La renuncia de Carrizalez no sólo fue importante por desafiar la ira presidencial sino por las razones por las que se produce: El anuncio de la llegada de Ramiro Valdés, emisario armado del terror cubano, sumada a la disposición contenida en artículo 62 de la nueva Ley de la Fuerza Armada, aprobada por la Asamblea Nacional, que permite que cualquier extranjero, tras un curso de formación (cuyo alcance no define) pueda ser oficial de la misma. Esa debió ser la espoleta… porque es un secreto a voces que Carrizalez se opuso a la cubanización de la Fuerza Armada Venezolana y para sostener con firmeza esta posición tuvo que haber sido vocero de ese importante segmento de la institución armada que se  opone a la invasión cubana que ha propiciado el “Emperador”.

El miedo que es la principal arma de los gobiernos autoritarios se sigue resquebrajando. Esto es gravísimo para el “Emperador”. Siga a la siguiente nota y comprenderá porque el régimen no se puede dar el lujo de que se le pierda el miedo.

MILICIAS CAMPESINAS Y GUARDIA PRETORIANA

La celebración de la gesta federal fue ocasión para mostrar a los ojos del país y el mundo entero que hay un cuerpo armado al servicio personal del “Emperador”, dispuesto a defenderlo de “las agresiones externas e internas…”·

El despliegue publicitario que se produjo no tuvo otra intención que la de reforzar una capacidad de inspirar miedo que, pese a la llegada del Coco enviado por Fidel, sigue debilitándose.
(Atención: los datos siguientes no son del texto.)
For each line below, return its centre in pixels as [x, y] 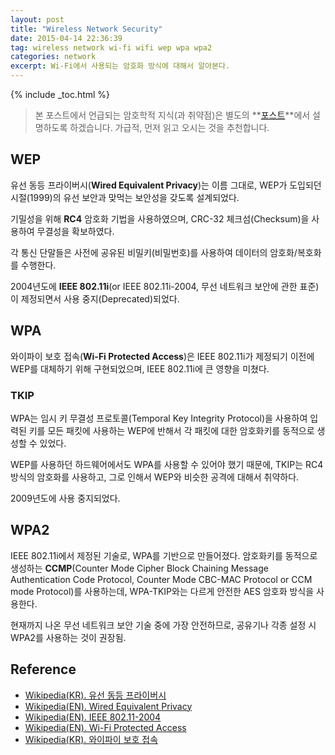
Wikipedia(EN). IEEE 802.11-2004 [93, 717]
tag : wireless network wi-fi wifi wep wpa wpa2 [111, 47]
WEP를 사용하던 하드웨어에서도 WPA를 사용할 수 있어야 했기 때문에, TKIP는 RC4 [167, 464]
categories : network [53, 57]
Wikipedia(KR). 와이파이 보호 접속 [91, 739]
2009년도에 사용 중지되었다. [65, 498]
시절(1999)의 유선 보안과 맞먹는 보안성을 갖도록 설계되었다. [125, 197]
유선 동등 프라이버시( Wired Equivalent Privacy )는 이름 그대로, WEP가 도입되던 [166, 185]
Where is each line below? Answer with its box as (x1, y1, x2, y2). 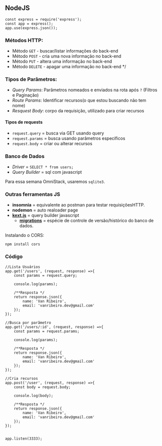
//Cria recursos (5, 376, 38, 381)
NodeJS (5, 4, 30, 12)
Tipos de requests (5, 119, 43, 125)
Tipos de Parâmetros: (5, 76, 58, 83)
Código (5, 253, 23, 260)
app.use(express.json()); (5, 26, 58, 30)
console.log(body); (14, 393, 54, 398)
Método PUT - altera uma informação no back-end (12, 58, 112, 64)
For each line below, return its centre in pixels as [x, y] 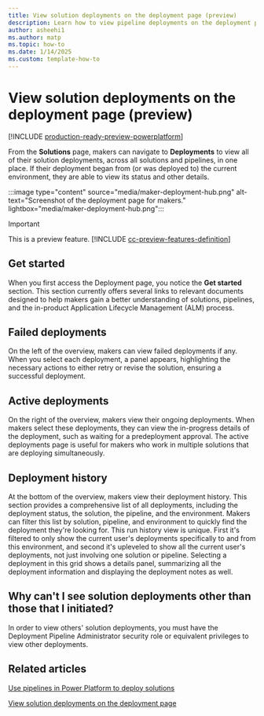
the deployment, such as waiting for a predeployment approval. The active [128, 437]
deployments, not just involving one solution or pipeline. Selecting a [117, 555]
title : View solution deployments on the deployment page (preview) [123, 15]
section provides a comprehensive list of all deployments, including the [123, 505]
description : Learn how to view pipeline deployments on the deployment [130, 23]
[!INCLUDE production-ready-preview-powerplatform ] [96, 136]
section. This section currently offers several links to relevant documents [126, 290]
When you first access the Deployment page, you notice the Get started [125, 283]
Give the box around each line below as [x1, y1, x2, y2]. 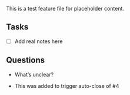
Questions [6, 55, 45, 65]
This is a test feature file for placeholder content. [6, 5, 125, 12]
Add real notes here [14, 38, 63, 45]
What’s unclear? [14, 71, 54, 78]
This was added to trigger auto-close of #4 [14, 82, 119, 89]
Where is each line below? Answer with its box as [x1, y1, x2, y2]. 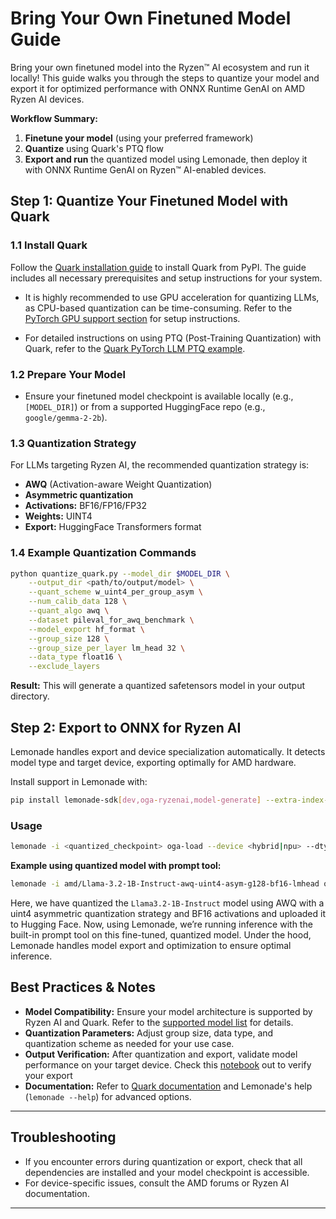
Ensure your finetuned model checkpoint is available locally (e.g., [24, 390, 294, 402]
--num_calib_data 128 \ [28, 597, 128, 607]
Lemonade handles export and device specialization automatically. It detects [10, 745, 326, 757]
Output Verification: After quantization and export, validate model [24, 1048, 298, 1060]
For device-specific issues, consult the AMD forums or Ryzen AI [24, 1177, 290, 1189]
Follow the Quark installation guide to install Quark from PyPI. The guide [10, 261, 307, 273]
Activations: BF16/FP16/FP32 [24, 500, 148, 512]
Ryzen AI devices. [10, 93, 85, 105]

Pero hay algo más, una pregunta cuya respuesta origina los temores del  “Emperador”: ¿Si la Fuerza Armada es el “pueblo en armas”, como él mismo lo afirma, para que hay necesidad de crear y armar a una Milicia Campesina?

Es evidente que el “Emperador” no confía ni siquiera en esa FAN desmoralizada por falta de apresto y corroída por la atención a actividades no militares. Si el propio Ministro de la Defensa y Vicepresidente de la República le renuncia al “Emperador”, la Fuerza Armada está, como diría Eliécer Otaiza “bajo estado general de sospecha…”.  Percepción que refuerza desde siempre la presencia de su escolta cubana y ahora de una guardia pretoriana que es ajena a la FAN.

No cabe duda de que hay temor en Palacio, temor a seguir perdiendo el poder de intimidar. Sobre todo ahora, cuando vemos tanto niño gritando que “el Emperador está desnudo…”, comienzan las deserciones de figuras poderosas de la “Revolución”, y aparece el peligro – aún remoto- de que, siguiendo la imaginación de Anderson, el miedo se convierta en lástima y los niños terminen confundiendo al Patito Feo con el “Emperador”.